TASK DIRECTIONS:
The line containing "For each line", plus every line that follows it to the end of the listing below, is what you transcribe exactly; omit all pictures.

DATA EXCERPTS:

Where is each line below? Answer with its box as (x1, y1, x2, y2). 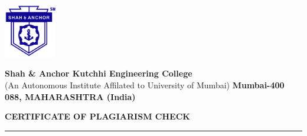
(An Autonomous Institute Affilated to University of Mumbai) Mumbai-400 (5, 79, 285, 91)
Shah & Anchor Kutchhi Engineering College (5, 67, 192, 79)
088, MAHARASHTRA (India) (5, 90, 136, 102)
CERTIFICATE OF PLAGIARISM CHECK (5, 110, 190, 122)
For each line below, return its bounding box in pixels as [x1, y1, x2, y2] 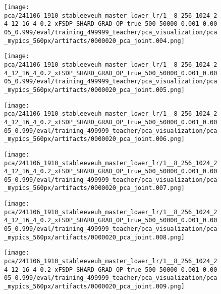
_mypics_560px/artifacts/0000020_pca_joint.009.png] [4, 283, 185, 290]
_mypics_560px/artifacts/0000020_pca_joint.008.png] [4, 233, 185, 241]
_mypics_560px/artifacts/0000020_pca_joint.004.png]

EXERCISE OUTPUT:
For each line below, return its bounding box in pixels as [x1, y1, x2, y2] 
_mypics_560px/artifacts/0000020_pca_joint.009.png] [4, 283, 185, 290]
_mypics_560px/artifacts/0000020_pca_joint.008.png] [4, 233, 185, 241]
_mypics_560px/artifacts/0000020_pca_joint.004.png]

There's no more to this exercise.